In our institution a two scale multiple program was implemented. Scale I included classical infection control measures, i.e. strict contact and droplet isolation, surveillance of throat, nasal and anal flora for MDR pathogens on all patients transferred from other hospitals, separate nursing staff for each infected or colonized case and strict antibiotic policy, while scale II referred to the geographic isolation of all positive MDR-AB cases in distinct hospital units with exclusive medical and nursing personnel, use of separate supplies and facilities and environmental intense surveillance. Scale I measures were implemented for the whole 16-month period while scale II for two separate periods of 3 weeks until the complete elimination of MDR-AB infectious outbreak.
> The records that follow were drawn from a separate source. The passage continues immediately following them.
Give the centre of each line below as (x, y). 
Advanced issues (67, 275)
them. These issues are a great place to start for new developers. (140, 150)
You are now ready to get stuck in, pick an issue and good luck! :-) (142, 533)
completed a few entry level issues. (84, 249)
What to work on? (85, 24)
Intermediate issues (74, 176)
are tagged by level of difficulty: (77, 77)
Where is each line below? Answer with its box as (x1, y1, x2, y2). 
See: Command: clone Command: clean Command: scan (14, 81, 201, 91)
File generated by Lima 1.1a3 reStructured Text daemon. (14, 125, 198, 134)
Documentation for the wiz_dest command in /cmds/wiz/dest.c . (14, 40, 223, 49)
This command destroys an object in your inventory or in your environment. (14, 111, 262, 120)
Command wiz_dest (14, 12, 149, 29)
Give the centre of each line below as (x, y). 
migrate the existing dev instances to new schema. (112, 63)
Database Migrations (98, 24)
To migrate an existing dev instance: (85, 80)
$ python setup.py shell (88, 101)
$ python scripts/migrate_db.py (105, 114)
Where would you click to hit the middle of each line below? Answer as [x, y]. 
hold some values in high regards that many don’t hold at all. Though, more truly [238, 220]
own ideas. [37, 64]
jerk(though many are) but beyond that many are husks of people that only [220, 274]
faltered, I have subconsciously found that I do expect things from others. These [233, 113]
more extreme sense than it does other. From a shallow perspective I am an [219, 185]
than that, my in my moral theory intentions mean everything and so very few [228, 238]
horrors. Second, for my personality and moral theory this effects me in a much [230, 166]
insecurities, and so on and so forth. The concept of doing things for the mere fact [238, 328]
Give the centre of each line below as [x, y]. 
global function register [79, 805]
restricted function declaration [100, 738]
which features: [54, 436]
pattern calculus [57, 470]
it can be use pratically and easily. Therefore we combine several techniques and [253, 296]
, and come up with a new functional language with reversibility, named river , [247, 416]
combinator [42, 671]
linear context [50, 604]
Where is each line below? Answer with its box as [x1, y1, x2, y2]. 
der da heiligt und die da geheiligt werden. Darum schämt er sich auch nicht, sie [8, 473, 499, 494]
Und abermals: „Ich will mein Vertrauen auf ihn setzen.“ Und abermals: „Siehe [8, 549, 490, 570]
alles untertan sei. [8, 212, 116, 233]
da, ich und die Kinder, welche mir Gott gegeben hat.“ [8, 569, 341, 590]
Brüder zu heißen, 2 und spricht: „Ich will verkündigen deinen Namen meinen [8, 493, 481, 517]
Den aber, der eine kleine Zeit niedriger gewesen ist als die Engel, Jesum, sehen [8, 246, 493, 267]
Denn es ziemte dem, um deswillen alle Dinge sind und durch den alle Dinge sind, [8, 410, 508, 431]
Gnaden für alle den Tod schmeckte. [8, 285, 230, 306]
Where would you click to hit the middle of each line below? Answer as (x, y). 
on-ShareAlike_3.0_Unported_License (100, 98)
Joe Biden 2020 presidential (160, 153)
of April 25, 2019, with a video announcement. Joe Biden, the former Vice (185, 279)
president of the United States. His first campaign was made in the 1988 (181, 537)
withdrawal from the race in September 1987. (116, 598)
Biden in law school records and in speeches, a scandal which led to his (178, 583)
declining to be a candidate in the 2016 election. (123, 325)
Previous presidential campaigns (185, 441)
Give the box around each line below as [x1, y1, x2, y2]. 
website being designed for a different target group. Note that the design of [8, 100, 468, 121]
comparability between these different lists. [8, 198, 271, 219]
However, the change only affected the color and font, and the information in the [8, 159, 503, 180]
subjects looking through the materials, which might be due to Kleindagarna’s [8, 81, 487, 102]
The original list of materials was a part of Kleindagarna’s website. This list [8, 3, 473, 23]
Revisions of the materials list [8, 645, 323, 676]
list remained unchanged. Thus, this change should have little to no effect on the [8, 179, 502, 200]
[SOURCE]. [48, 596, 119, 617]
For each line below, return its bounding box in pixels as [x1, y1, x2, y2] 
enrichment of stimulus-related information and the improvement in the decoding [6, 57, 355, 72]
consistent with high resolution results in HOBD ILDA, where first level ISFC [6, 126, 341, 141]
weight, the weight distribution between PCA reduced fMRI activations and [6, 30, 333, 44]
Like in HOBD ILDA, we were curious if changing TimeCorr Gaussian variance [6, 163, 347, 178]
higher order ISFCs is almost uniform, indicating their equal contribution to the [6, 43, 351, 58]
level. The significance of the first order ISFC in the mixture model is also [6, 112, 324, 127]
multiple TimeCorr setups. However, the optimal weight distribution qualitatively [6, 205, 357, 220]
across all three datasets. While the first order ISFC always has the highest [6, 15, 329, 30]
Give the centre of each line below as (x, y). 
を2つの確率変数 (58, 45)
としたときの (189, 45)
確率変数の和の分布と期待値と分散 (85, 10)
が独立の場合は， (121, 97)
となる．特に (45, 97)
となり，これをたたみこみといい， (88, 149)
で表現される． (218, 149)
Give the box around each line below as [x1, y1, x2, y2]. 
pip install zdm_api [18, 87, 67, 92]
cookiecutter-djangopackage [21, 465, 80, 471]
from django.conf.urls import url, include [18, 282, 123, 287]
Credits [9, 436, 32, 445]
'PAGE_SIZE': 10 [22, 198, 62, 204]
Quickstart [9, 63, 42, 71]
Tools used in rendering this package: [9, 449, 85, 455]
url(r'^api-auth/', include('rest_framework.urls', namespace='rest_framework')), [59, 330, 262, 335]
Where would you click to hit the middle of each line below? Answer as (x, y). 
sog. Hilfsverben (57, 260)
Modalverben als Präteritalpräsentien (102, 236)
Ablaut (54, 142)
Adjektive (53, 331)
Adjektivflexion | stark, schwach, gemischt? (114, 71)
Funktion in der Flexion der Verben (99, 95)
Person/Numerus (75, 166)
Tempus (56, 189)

Following this infection control strategy we were able to achieve intermittent eradication of the pathogen during a 16-month period with continuous function of the SICU.
Multi-resistant hospital acquired AB strains should be considered as a serious public health issue rather than an individual hospital's problem. Despite the significant in vitro activity of colistin against MDR-AB the results were discouraging. Moreover, the small number of patients, the absence of a control group and the concomitant administration of other agents do not allow for a clear verdict on the effectiveness and safety of the drug. Due to the increased mortality of MDR-AB infected patients additional to scale I measurements are highly recommended.